Mode of liberation of memory:
- Entrance parameters: register ECX = 0; EDX - the index on earlier allocated block.

Work with VMProtect

We load our project through item of the menu "File" - "To open". We add in our project the procedure which is responsible for check of correctness of input of the password:

Rice 3.

After addition in our project of all necessary procedures we pass to a bookmark of "Option":
- Mode of debugging (definition of external addresses). As a rule it is applied at protection of programs on Visual Basic .
- To hide constants. At the included option in bajtkode it will be impossible to find addresses of variables or addresses of caused functions in an obvious kind.
- Dynamic creation online of commands. Executor VM can executes not all commands Intel 8086 - therefore such commands are carried out in that kind in which they have met in a code of a protected site. Dynamic creation online of commands also complicates breaking bajtkoda.
- Encoding bajtkoda. Bajtkod it will be written down in a file in the ciphered kind.
- The control of integrity of the executor. At performance of the program executor VM automatically considers the control sum of casual sites of the executor which is used at performance of commands.
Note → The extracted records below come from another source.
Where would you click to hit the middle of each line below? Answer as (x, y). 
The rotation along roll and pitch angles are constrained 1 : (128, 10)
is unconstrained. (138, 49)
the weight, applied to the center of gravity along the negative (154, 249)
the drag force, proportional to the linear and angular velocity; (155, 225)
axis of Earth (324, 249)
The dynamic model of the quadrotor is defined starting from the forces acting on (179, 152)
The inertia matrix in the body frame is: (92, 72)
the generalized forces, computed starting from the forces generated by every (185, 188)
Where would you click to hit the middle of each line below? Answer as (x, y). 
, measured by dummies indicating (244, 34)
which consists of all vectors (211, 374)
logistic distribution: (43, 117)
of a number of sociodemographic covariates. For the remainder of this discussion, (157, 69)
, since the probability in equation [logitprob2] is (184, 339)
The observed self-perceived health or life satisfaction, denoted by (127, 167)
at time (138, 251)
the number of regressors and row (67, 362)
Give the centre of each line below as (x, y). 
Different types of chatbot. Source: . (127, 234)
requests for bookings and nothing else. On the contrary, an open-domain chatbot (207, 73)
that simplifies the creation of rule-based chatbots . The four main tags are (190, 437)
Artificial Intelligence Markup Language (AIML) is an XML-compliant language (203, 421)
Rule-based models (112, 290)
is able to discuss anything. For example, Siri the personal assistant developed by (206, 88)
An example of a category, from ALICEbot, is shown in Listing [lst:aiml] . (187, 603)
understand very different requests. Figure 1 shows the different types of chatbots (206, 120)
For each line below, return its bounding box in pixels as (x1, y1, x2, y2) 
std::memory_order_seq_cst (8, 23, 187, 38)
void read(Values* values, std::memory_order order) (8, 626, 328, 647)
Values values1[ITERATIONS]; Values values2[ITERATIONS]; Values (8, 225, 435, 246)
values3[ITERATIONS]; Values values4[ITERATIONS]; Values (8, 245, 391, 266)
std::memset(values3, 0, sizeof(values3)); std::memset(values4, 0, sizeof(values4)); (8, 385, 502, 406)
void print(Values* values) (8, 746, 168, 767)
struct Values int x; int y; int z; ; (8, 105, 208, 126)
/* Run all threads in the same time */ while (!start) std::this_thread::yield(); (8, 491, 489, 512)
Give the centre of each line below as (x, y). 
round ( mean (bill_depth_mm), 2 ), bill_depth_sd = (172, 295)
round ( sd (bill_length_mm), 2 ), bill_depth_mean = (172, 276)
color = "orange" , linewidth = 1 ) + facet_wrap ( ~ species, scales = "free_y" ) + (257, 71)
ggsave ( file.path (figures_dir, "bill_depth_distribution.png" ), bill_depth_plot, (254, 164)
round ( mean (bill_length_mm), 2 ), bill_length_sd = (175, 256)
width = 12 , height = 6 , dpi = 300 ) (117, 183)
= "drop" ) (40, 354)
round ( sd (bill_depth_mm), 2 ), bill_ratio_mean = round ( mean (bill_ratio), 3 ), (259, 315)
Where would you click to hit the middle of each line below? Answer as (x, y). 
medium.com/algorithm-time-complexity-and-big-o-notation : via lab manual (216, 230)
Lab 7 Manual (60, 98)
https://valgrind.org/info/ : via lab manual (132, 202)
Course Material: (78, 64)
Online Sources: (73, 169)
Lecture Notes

The control of integrity of the executor is protected by the executor from its change.
- The name sektsy VM. You can specify the name new sektsy in which will be written down executor VM and bajtkod for the executor.
- To delete adjusted elements. Compilers (in particular Delphi) create for EXE files spiok adjusted elements which are not used by operational system at loading EXE of files. At the included option the area borrowed under the list of adjusted elements, will be used under are necessary VM.

After installation of all necessary options we start compilation of the project. After compilation near to a protected file (for example TEST.EXE) the new file (for example TEST.VMP.EXE) in which the specified procedures will work by the virtual machine will be created.

(c) PolyTech

[课程]Android-CTF解题方法汇总！